Doctors for Covid Ethics argue there is no rational case for such a pass, which is currently being used in Israel and proposed in the UK, adding that immunity from infection is likely to be durable and unaffected by variants.

Doctors for Covid Ethics said:

“There is no scientific foundation to the concept of vaccine passports and no rational case at all for vaccine passports. To set a six-month cut-off is bizarre and arbitrary. Examining the time course of antibodies in blood samples is not a valid approach to the question of, ‘how long does immunity last?’.

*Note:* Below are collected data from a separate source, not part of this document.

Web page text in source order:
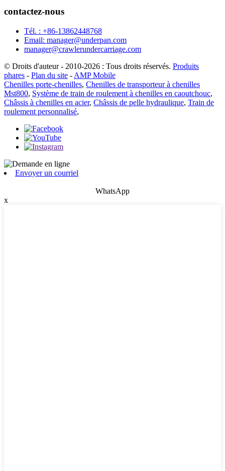
contactez-nous
Tél. : +86-13862448768
Email: manager@underpan.com
manager@crawlerundercarriage.com
© Droits d'auteur - 2010-2026 : Tous droits réservés. Produits
phares - Plan du site - AMP Mobile
Chenilles porte-chenilles, Chenilles de transporteur à chenilles
Mst800, Système de train de roulement à chenilles en caoutchouc,
Châssis à chenilles en acier, Châssis de pelle hydraulique, Train de
roulement personnalisé,
Envoyer un courriel
WhatsApp
x
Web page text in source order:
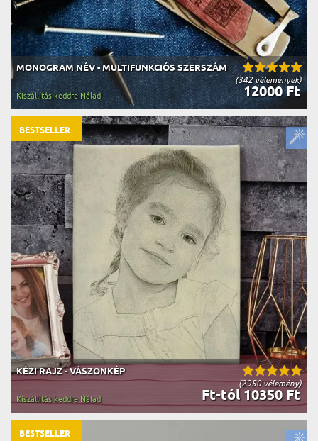
(342 vélemények)
MONOGRAM NÉV - MULTIFUNKCIÓS SZERSZÁM
12000 Ft
Kiszállítás keddre Nálad
(2950 vélemény)
KÉZI RAJZ - VÁSZONKÉP
Ft-tól 10350 Ft
Kiszállítás keddre Nálad
BESTSELLER
BESTSELLER
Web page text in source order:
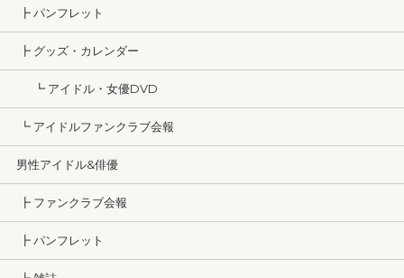
┣ パンフレット
┣ グッズ・カレンダー
┗ アイドル・女優DVD
┗ アイドルファンクラブ会報
男性アイドル&俳優
┣ ファンクラブ会報
┣ パンフレット
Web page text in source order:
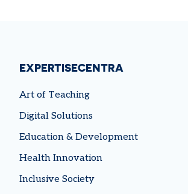
EXPERTISECENTRA
Art of Teaching
Digital Solutions
Education & Development
Health Innovation
Inclusive Society
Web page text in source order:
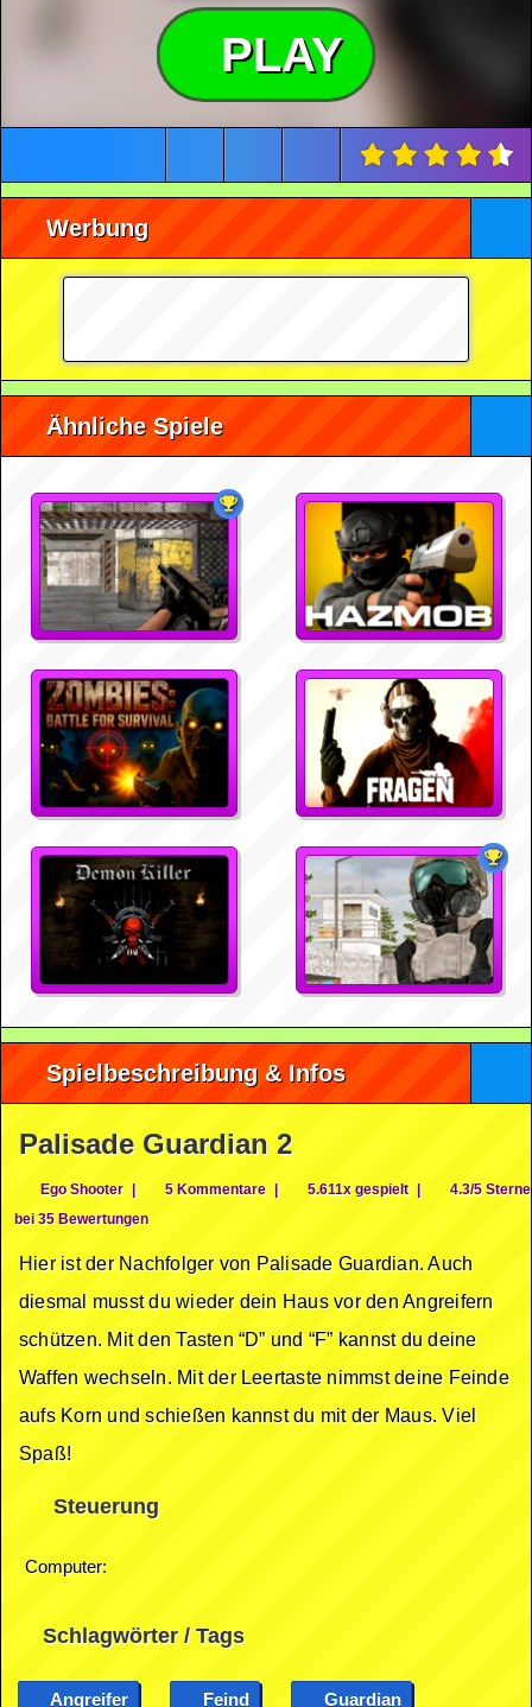
PLAY
Werbung
Ähnliche Spiele
Spielbeschreibung & Infos
Palisade Guardian 2
Ego Shooter | 5 Kommentare | 5.611x gespielt |
4.3/5 Sterne
bei 35 Bewertungen
Hier ist der Nachfolger von Palisade Guardian. Auch
diesmal musst du wieder dein Haus vor den Angreifern
schützen. Mit den Tasten “D” und “F” kannst du deine
Waffen wechseln. Mit der Leertaste nimmst deine Feinde
aufs Korn und schießen kannst du mit der Maus. Viel
Spaß!
Steuerung
Computer:
Schlagwörter / Tags
Angreifer Feind Guardian
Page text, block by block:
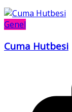
Genel
Cuma Hutbesi
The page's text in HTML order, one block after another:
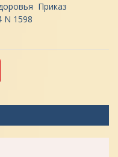
Приказ
N 1598
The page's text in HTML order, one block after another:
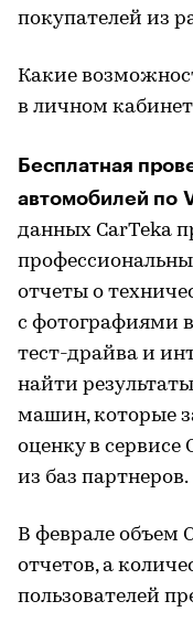
покупателей из
Какие
в личном
Бесплатная
автомобилей по
данных CarTeka
отчеты о
с фотографиями
тест-драйва и
найти
машин, которые
оценку в сервисе
из баз партнеров.
В феврале объем
отчетов, а
пользователей
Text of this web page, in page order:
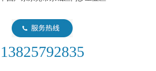
公司或组织。EDI是指企业之间在电子化的环境
件
阻高咋回事？
13825792835
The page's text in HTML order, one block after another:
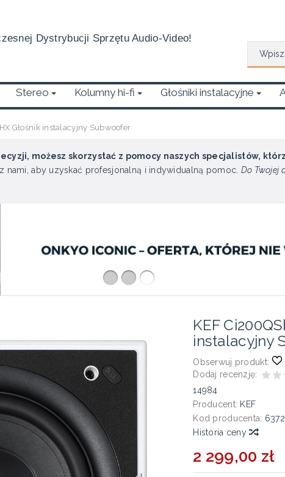
Dystrybucji Sprzętu Audio-Video!
Stereo Kolumny hi-fi Głośniki instalacyjne
Głośnik instalacyjny Subwoofer
możesz skorzystać z pomocy naszych specjalistów,
nami, aby uzyskać profesjonalną i indywidualną pomoc. Do Twojej
KEF
instalacyjny
Obserwuj produkt:
Dodaj recenzję:
14984
Producent: KEF
Kod producenta:
Historia ceny
2 299,00 zł
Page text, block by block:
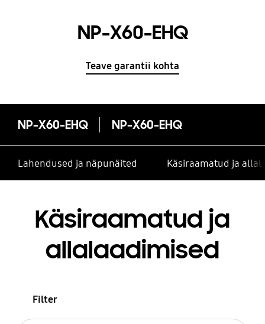
NP-X60-EHQ
Teave garantii kohta
NP-X60-EHQ NP-X60-EHQ
Lahendused ja näpunäited Käsiraamatud ja
Käsiraamatud ja
allalaadimised
Filter
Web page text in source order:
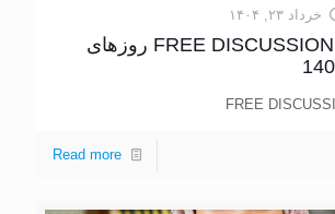
خرداد ۲۳, ۱۴۰۴
شروع دوره FREE DISCUSSION روزهای
Read more
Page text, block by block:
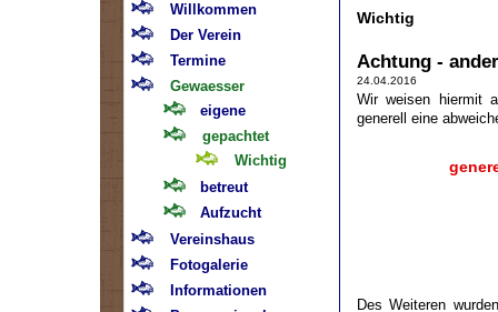
Willkommen
Der Verein
Termine
Gewaesser
eigene
gepachtet
Wichtig
betreut
Aufzucht
Vereinshaus
Fotogalerie
Informationen
Wichtig
Achtung -
24.04.2016
Wir weisen hiermit
generell eine
Des Weiteren
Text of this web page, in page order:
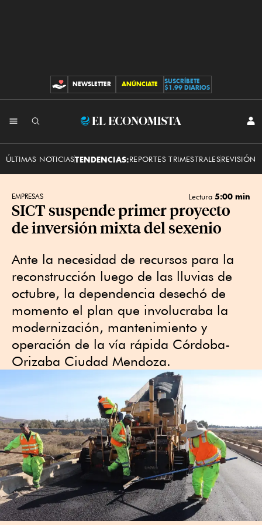
CONTRIBUCIONES
NEWSLETTER ANÚNCIATE
SUSCRÍBETE
$1.99 DIARIOS
El
ÚLTIMAS NOTICIASTENDENCIAS:REPORTES TRIMESTRALESREVISIÓN
EMPRESAS Lectura 5:00 min
SICT suspende primer proyecto
de inversión mixta del sexenio
Ante la necesidad de recursos para la
reconstrucción luego de las lluvias de
octubre, la dependencia desechó de
momento el plan que involucraba la
modernización, mantenimiento y
operación de la vía rápida Córdoba-
Orizaba Ciudad Mendoza.
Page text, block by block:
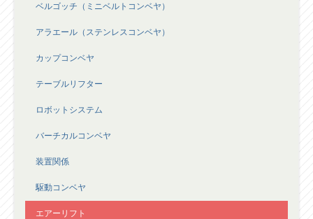
ベルゴッチ（ミニベルトコンベヤ）
アラエール（ステンレスコンベヤ）
カップコンベヤ
テーブルリフター
ロボットシステム
バーチカルコンベヤ
装置関係
駆動コンベヤ
エアーリフト
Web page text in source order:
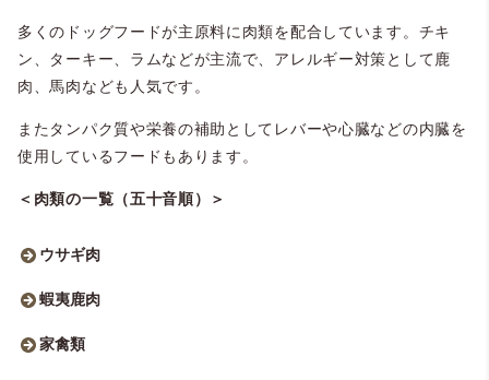
多くのドッグフードが主原料に肉類を配合しています。チキ
ン、ターキー、ラムなどが主流で、アレルギー対策として鹿
肉、馬肉なども人気です。
またタンパク質や栄養の補助としてレバーや心臓などの内臓を
使用しているフードもあります。
＜肉類の一覧（五十音順）＞
ウサギ肉
蝦夷鹿肉
家禽類
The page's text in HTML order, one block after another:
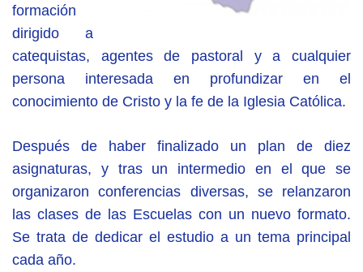
formación
dirigido a
catequistas, agentes de pastoral y a cualquier
persona interesada en profundizar en el
conocimiento de Cristo y la fe de la Iglesia Católica.
Después de haber finalizado un plan de diez
asignaturas, y tras un intermedio en el que se
organizaron conferencias diversas, se relanzaron
las clases de las Escuelas con un nuevo formato.
Se trata de dedicar el estudio a un tema principal
cada año.
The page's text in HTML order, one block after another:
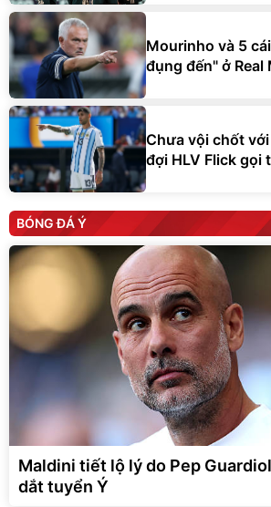
Mourinho và 5
đụng đến" ở Real
Chưa vội chốt
đợi HLV Flick gọi
BÓNG ĐÁ Ý
Maldini tiết lộ lý do Pep
dắt tuyển Ý
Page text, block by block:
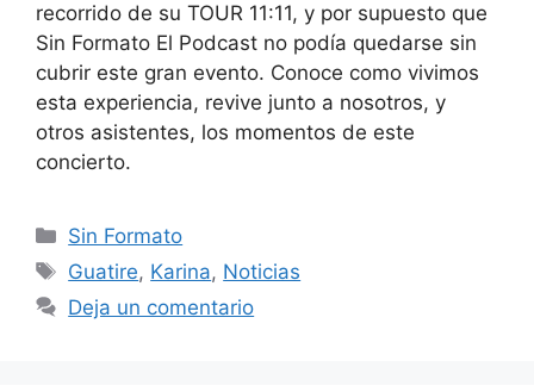
recorrido de su TOUR 11:11, y por supuesto que
Sin Formato El Podcast no podía quedarse sin
cubrir este gran evento. Conoce como vivimos
esta experiencia, revive junto a nosotros, y
otros asistentes, los momentos de este
concierto.
Sin Formato
Guatire, Karina, Noticias
Deja un comentario
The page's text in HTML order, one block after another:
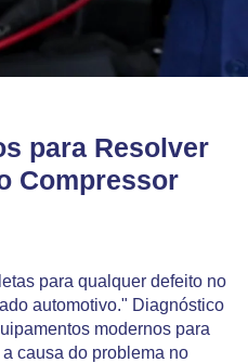
para Resolver
Compressor
para qualquer defeito no
automotivo." Diagnóstico
modernos para
causa do problema no
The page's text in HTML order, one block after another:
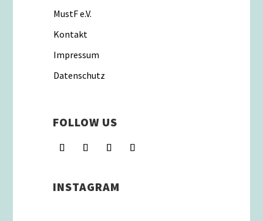
MustF e.V.
Kontakt
Impressum
Datenschutz
FOLLOW US
INSTAGRAM
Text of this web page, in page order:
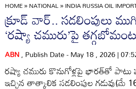
HOME»NATIONAL»INDIA RUSSIA OIL
క్రూడ్ వార్.. సడలింపులు
‘రష్యా చమురు’పై
ABN, Publish Date - May 18 , 2026 |
రష్యా చమురు కొనుగోళ్లపై భారత్‌తో పాటు
ఇచ్చిన తాత్కాలిక సడలింపుల గడువు(మే
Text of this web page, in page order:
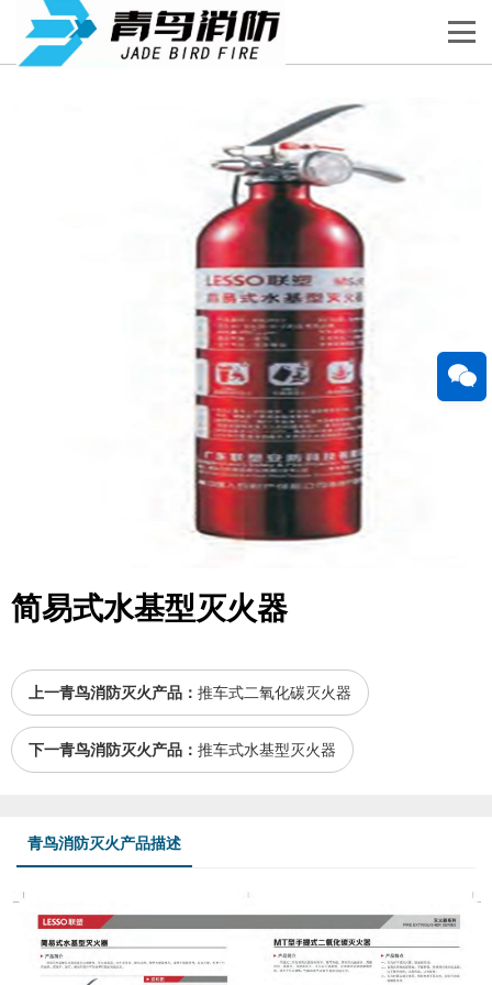
简易式水基型灭火器
上一青鸟消防灭火产品： 推车式二氧化碳灭火器
下一青鸟消防灭火产品： 推车式水基型灭火器
青鸟消防灭火产品描述
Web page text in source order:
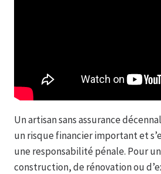
Un artisan sans assurance
un risque financier important et
une responsabilité pénale. Pour
construction, de rénovation ou
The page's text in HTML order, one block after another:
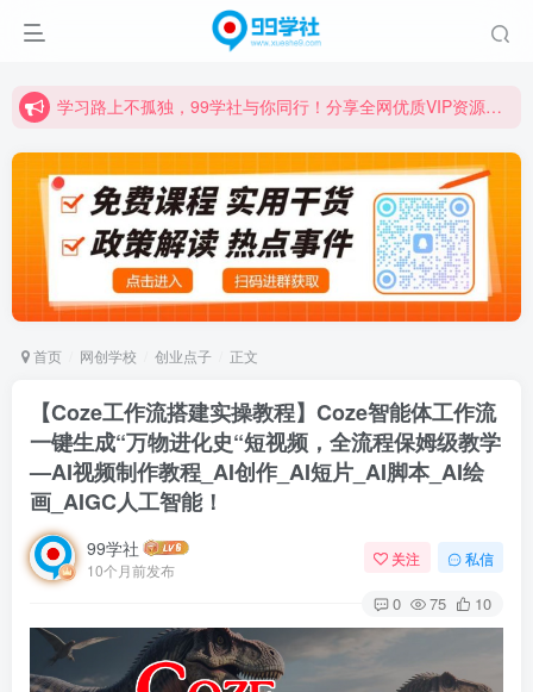
学习路上不孤独，99学社与你同行！分享全网优质VIP资源，炒股教程、创业教程、网络营销教程、自媒体短视频教程等，长期更新各大精品创业项目！
学习路上不孤独，99学社与你同行！分享全网优质VIP资源，炒股教程、创业教程、网络营销教程、自媒体短视频教程等，长期更新各大精品创业项目！
首页 网创学校 创业点子 正文
【Coze工作流搭建实操教程】Coze智能体工作流
一键生成“万物进化史“短视频，全流程保姆级教学
—AI视频制作教程_AI创作_AI短片_AI脚本_AI绘
画_AIGC人工智能！
99学社
10个月前发布
关注 私信
0 75 10
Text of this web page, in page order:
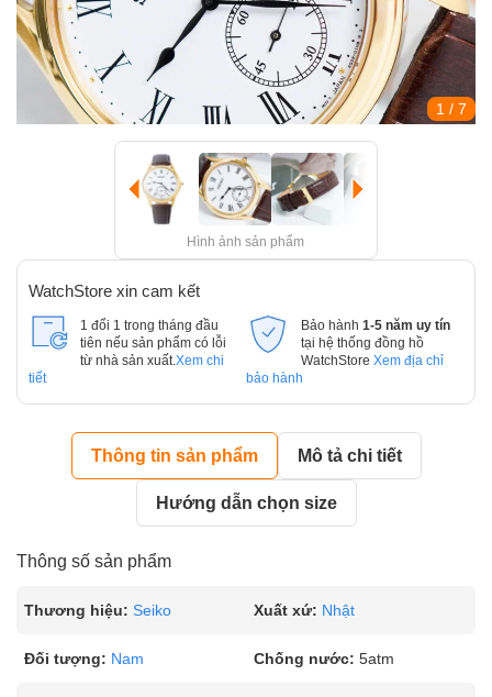
1 / 7
Hình ảnh sản phẩm
WatchStore xin cam kết
1 đổi 1 trong tháng đầu
tiên nếu sản phẩm có lỗi
từ nhà sản xuất. Xem chi
tiết
Bảo hành 1-5 năm uy tín
tại hệ thống đồng hồ
WatchStore Xem địa chỉ
bảo hành
Thông tin sản phẩm Mô tả chi tiết
Hướng dẫn chọn size
Thông số sản phẩm
Thương hiệu: Seiko Xuất xứ: Nhật
Đối tượng: Nam Chống nước: 5atm
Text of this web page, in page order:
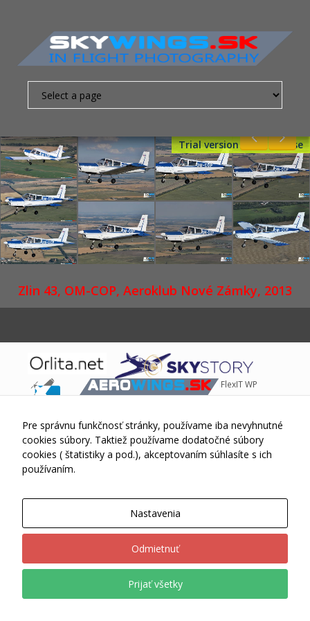
Trial version - Get License
Zlin 43, OM-COP, Aeroklub Nové Zámky, 2013
FlexIT WP
Theme © 2015-2026 Skywings.sk Powered byWordpress
Pre správnu funkčnosť stránky, používame iba nevyhnutné
cookies súbory. Taktiež používame dodatočné súbory
cookies ( štatistiky a pod.), akceptovaním súhlasíte s ich
používaním.
Nastavenia
Odmietnuť
Prijať všetky
Nevyhnutne
nutné
súbory
cookies
Sú to
základné
súbory
cookies,
umožňujú
pohybovať
stránke a
používať jej
funkcie.
Tieto súbory
cookies
žiadne
informácie o
vás, ktoré by
sa dali použiť
na marketing
zapamätanie
na internete
súbory
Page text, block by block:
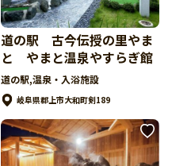
道の駅 古今伝授の里やま
と やまと温泉やすらぎ館
道の駅,温泉・入浴施設
岐阜県郡上市大和町剣189
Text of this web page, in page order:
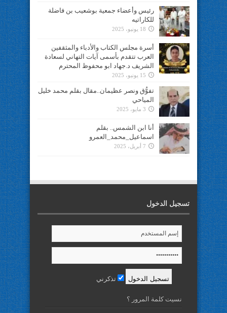
رئيس وأعضاء جمعية بوشعيب بن فاضلة
للكاراتيه
18 يونيو، 2025
أسرة مجلس الكتاب والأدباء والمثقفين
العرب تتقدم بأسمى آيات التهاني لسعادة
الشريف د.جهاد ابو محفوظ المحترم
15 يونيو، 2025
تفوُّق ونصر عظيمان..مقال بقلم محمد خليل
المياحي
3 مايو، 2025
أنا ابن الشمس.. بقلم
اسماعيل_محمد_العمرو
7 أبريل، 2025
تسجيل الدخول
تذكرني
نسيت كلمة المرور ؟
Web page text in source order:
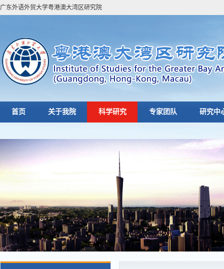
广东外语外贸大学粤港澳大湾区研究院
首页 关于我院 科学研究 专家团队 研究中
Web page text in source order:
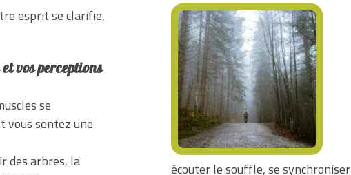
esprit se clarifie,
vos perceptions
se
vous sentez une
des arbres, la
écouter le souffle, se synchroniser

“This is because antibodies aren’t the most important host defence mechanism in immunity to viruses. That’s considered to be T-cell memory (cytotoxic as well as ‘helper’ lymphocytes) and B-memory (antibody producing) cells. Antibodies naturally fall over time if you’re no longer constantly rechallenged with the infective pathogen. As community prevalence falls away, this re-exposure to the virus also diminishes.

“When durability of immunity to the closest known virus, SARS, was studied, those who had acquired immunity naturally, through infection in 2003, all retained immunity 17 years later. There is speculation that ‘variants’ of SARS-CoV-2 might ‘break through’ the immunity gained through natural infection or vaccination. There is absolutely no evidence for this at all.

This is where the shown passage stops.